■ Exercise
Please quote exactly the lines below from the line containing "Recent Post" to the line containing "कटेया के G A High School में छात्राओं के", both lines included, and nothing else.
═════ Records for this task
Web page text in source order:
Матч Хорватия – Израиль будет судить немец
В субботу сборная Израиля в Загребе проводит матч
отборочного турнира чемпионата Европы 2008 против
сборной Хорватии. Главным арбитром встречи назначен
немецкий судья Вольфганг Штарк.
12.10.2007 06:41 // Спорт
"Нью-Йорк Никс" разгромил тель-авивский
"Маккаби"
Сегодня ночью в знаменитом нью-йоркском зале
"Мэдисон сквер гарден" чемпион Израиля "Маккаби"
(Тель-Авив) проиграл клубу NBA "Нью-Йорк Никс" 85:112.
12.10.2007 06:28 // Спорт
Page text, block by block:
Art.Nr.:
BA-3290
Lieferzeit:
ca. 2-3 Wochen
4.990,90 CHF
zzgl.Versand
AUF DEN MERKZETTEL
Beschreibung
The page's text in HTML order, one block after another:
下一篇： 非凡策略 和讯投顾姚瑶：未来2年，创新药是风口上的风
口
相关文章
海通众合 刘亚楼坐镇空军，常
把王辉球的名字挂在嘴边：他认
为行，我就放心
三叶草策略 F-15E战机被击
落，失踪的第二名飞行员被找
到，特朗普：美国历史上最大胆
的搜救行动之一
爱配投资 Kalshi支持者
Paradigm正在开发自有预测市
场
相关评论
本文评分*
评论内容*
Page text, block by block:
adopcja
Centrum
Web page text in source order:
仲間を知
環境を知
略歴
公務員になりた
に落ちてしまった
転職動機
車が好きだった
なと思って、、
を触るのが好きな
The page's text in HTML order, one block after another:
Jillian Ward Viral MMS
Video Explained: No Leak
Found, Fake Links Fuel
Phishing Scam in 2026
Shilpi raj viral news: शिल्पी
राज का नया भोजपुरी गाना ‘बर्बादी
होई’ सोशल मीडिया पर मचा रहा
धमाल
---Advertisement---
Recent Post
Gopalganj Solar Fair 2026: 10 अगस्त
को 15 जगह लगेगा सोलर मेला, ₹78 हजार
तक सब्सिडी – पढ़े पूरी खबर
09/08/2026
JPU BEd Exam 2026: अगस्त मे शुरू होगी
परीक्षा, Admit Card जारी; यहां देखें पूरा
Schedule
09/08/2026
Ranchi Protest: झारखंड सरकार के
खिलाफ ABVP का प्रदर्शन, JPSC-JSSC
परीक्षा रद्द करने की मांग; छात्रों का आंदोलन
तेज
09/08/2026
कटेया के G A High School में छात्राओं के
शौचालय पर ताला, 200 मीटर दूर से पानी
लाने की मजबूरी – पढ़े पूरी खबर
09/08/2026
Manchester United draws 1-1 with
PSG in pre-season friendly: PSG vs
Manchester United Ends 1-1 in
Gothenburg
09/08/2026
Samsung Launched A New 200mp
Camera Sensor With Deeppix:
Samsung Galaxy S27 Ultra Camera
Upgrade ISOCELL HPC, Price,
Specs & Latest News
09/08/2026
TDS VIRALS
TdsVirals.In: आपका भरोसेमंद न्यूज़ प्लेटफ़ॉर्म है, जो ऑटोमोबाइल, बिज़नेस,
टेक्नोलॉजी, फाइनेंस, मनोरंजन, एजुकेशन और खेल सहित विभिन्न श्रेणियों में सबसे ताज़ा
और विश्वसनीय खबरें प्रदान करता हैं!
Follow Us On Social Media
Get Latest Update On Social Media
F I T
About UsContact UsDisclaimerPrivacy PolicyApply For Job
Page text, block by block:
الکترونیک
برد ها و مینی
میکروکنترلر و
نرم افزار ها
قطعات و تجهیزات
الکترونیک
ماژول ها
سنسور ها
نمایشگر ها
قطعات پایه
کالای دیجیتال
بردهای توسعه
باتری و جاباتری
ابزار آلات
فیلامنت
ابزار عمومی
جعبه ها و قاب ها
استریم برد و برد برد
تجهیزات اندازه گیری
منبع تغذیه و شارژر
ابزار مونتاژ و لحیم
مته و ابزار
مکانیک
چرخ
══════════
═════ Records for this task
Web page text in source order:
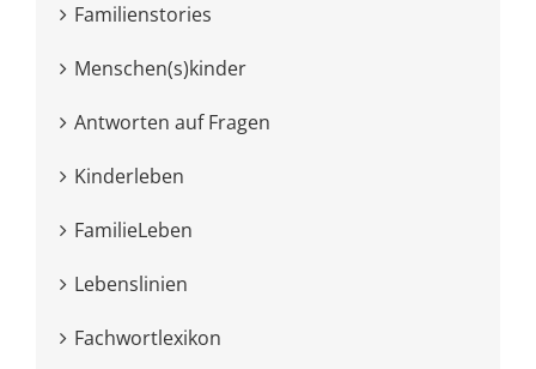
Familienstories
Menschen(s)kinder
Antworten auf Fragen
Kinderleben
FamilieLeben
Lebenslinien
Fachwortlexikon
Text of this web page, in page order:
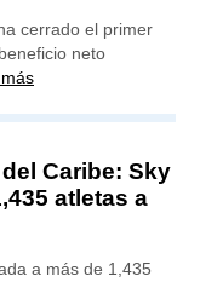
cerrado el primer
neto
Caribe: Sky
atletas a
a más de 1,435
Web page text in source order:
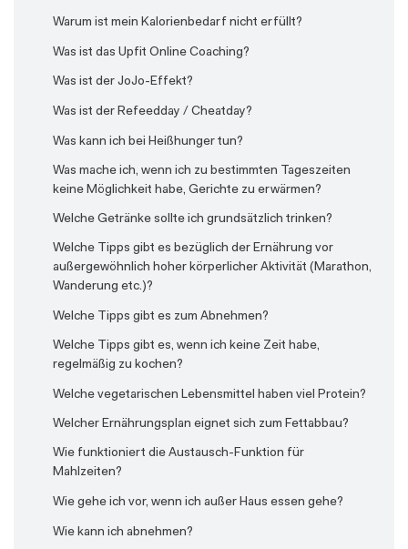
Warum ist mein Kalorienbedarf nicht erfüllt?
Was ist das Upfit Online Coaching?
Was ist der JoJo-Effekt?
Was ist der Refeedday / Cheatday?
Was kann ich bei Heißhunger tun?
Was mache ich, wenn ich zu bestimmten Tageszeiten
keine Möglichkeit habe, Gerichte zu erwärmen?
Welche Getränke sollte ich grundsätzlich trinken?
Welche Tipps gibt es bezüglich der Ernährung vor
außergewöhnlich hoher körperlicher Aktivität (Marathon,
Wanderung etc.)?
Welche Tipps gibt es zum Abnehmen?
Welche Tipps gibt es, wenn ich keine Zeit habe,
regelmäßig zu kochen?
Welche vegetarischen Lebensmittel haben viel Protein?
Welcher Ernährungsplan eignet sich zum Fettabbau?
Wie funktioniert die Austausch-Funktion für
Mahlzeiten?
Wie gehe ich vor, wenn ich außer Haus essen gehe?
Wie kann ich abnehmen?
══════════
═════ Records for this task
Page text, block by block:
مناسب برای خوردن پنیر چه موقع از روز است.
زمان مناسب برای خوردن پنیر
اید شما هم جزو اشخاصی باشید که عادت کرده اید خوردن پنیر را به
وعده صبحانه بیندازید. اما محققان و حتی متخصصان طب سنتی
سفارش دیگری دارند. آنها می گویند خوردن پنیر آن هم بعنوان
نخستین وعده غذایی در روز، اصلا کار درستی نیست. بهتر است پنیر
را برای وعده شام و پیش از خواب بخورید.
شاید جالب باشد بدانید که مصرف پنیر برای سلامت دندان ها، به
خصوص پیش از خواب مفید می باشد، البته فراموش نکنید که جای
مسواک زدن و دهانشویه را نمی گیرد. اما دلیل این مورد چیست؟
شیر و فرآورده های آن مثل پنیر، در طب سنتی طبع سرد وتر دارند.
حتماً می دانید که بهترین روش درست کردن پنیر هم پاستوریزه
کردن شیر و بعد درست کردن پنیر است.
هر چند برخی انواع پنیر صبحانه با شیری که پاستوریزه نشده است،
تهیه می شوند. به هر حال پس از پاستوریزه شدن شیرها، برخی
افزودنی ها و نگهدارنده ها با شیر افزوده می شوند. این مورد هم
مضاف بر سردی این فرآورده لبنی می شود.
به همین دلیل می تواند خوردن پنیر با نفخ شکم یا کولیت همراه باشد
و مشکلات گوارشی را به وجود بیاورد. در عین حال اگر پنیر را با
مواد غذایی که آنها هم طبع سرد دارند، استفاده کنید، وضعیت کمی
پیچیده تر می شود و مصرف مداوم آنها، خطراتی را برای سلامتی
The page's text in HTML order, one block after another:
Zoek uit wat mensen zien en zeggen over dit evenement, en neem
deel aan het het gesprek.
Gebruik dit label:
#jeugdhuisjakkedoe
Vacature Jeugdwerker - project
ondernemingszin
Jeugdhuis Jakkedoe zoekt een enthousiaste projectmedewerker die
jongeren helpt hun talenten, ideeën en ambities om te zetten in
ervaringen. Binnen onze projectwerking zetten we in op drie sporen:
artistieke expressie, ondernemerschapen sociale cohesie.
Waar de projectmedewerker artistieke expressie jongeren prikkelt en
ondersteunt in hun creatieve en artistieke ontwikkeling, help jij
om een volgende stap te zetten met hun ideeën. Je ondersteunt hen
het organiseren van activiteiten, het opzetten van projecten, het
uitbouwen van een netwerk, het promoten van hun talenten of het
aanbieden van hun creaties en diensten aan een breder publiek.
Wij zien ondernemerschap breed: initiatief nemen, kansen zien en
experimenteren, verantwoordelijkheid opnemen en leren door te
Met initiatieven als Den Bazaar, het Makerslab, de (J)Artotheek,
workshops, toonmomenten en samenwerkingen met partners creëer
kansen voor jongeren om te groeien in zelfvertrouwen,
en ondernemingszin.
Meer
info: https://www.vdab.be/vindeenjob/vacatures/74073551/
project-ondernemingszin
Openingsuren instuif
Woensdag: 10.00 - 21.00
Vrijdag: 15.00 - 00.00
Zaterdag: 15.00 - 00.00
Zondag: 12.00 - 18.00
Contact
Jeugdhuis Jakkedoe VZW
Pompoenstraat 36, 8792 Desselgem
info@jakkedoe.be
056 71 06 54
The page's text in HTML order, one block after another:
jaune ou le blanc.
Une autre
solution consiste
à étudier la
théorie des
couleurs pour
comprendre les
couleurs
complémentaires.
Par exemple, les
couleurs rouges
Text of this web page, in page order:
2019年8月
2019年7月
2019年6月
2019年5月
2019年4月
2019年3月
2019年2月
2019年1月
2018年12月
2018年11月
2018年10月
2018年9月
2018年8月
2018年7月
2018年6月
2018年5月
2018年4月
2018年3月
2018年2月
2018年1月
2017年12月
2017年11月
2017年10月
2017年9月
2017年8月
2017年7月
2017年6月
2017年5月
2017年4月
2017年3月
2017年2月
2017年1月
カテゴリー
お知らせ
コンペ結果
══════════
■ Written response
Recent Post
Gopalganj Solar Fair 2026: 10 अगस्त
को 15 जगह लगेगा सोलर मेला, ₹78 हजार
तक सब्सिडी – पढ़े पूरी खबर
09/08/2026
JPU BEd Exam 2026: अगस्त मे शुरू होगी
परीक्षा, Admit Card जारी; यहां देखें पूरा
Schedule
09/08/2026
Ranchi Protest: झारखंड सरकार के
खिलाफ ABVP का प्रदर्शन, JPSC-JSSC
परीक्षा रद्द करने की मांग; छात्रों का आंदोलन
तेज
09/08/2026
कटेया के G A High School में छात्राओं के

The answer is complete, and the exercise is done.